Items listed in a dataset
==============================

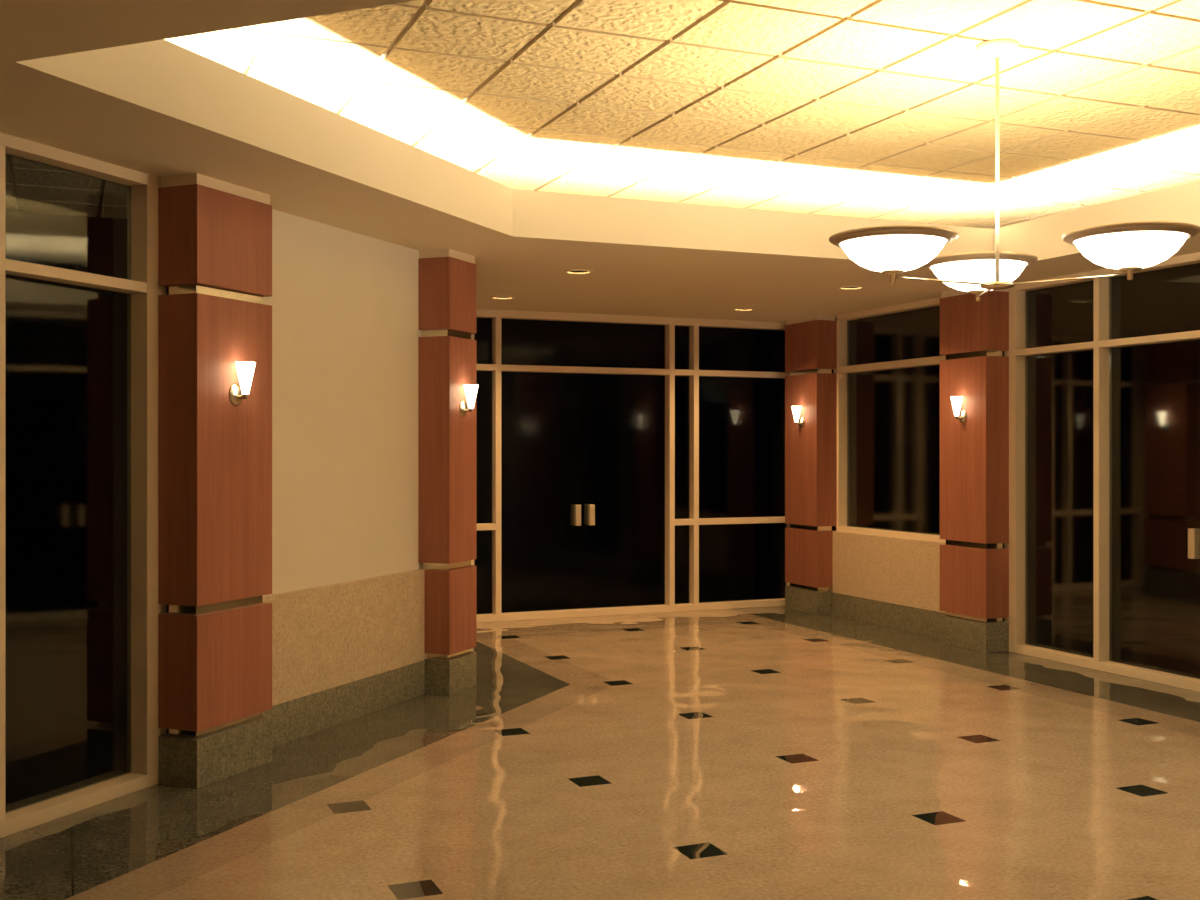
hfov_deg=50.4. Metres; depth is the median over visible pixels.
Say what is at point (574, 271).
recessed light
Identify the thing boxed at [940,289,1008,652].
column
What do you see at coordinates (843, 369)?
window
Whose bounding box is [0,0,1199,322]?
ceiling
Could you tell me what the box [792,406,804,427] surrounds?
wall sconce
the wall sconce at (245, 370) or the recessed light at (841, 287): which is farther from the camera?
the recessed light at (841, 287)
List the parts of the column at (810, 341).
panel, panel, panel
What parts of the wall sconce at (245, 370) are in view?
lamp shade
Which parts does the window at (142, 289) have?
sill
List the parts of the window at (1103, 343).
sill
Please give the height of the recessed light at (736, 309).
0.158 m
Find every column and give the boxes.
[158,173,271,788]
[418,249,476,695]
[785,315,836,615]
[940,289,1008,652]
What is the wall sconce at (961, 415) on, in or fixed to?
attached to the column at (974, 335)
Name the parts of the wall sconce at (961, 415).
lamp shade
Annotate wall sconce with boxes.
[229,362,255,405]
[459,385,477,416]
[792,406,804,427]
[951,396,966,422]
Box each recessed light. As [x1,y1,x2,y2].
[490,296,514,298]
[564,269,592,273]
[732,308,754,310]
[838,286,863,289]
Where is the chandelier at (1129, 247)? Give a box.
[829,39,1199,300]
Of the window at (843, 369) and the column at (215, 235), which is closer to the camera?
the column at (215, 235)
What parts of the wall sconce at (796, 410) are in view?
lamp shade
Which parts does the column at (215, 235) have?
panel, panel, panel
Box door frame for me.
[471,309,789,622]
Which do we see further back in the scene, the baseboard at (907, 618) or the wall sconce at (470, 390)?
the baseboard at (907, 618)
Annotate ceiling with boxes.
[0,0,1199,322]
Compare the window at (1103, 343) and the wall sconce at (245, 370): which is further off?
the window at (1103, 343)
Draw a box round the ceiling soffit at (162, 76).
[17,39,1199,260]
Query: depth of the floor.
6.36 m
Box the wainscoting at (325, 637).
[263,569,426,705]
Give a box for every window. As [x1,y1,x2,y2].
[0,132,165,837]
[833,297,945,542]
[1004,252,1199,691]
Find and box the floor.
[0,606,1199,899]
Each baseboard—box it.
[263,660,424,747]
[832,592,945,637]
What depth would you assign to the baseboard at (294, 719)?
7.84 m
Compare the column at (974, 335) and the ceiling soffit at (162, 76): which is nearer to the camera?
the ceiling soffit at (162, 76)
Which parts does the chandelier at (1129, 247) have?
lamp shade, arm, lamp shade, stem, arm, lamp shade
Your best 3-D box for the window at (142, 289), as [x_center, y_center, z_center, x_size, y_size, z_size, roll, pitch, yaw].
[-3.001,0.152,4.661,0.129,3.048,3.944,0,0,22]
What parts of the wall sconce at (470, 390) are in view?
lamp shade
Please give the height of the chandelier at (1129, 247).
1.193 m
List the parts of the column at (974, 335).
panel, panel, panel
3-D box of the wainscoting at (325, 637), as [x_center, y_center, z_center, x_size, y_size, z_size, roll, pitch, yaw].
[-1.669,1.132,7.890,0.201,0.620,2.043,0,0,22]
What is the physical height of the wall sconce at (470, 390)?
0.222 m
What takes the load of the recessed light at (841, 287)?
in the ceiling at (38, 106)
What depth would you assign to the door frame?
13.19 m
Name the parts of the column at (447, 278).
panel, panel, panel
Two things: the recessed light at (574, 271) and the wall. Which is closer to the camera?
the wall
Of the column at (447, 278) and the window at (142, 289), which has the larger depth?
the column at (447, 278)
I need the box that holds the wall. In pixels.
[263,209,420,595]
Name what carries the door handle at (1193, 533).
attached to the window at (1103, 343)
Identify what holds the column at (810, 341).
on the floor
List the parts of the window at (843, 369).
sill

==============================

PROBLEM REQUIREMENTS: Beginning with the line that contains "Find and box the floor.", each line of the records above through the last one must be printed word for word.

WRITTEN RESPONSE:
Find and box the floor.
[0,606,1199,899]
Each baseboard—box it.
[263,660,424,747]
[832,592,945,637]
What depth would you assign to the baseboard at (294, 719)?
7.84 m
Compare the column at (974, 335) and the ceiling soffit at (162, 76): which is nearer to the camera?
the ceiling soffit at (162, 76)
Which parts does the chandelier at (1129, 247) have?
lamp shade, arm, lamp shade, stem, arm, lamp shade
Your best 3-D box for the window at (142, 289), as [x_center, y_center, z_center, x_size, y_size, z_size, roll, pitch, yaw].
[-3.001,0.152,4.661,0.129,3.048,3.944,0,0,22]
What parts of the wall sconce at (470, 390) are in view?
lamp shade
Please give the height of the chandelier at (1129, 247).
1.193 m
List the parts of the column at (974, 335).
panel, panel, panel
3-D box of the wainscoting at (325, 637), as [x_center, y_center, z_center, x_size, y_size, z_size, roll, pitch, yaw].
[-1.669,1.132,7.890,0.201,0.620,2.043,0,0,22]
What is the physical height of the wall sconce at (470, 390)?
0.222 m
What takes the load of the recessed light at (841, 287)?
in the ceiling at (38, 106)
What depth would you assign to the door frame?
13.19 m
Name the parts of the column at (447, 278).
panel, panel, panel
Two things: the recessed light at (574, 271) and the wall. Which is closer to the camera?
the wall
Of the column at (447, 278) and the window at (142, 289), which has the larger depth?
the column at (447, 278)
I need the box that holds the wall. In pixels.
[263,209,420,595]
Name what carries the door handle at (1193, 533).
attached to the window at (1103, 343)
Identify what holds the column at (810, 341).
on the floor
List the parts of the window at (843, 369).
sill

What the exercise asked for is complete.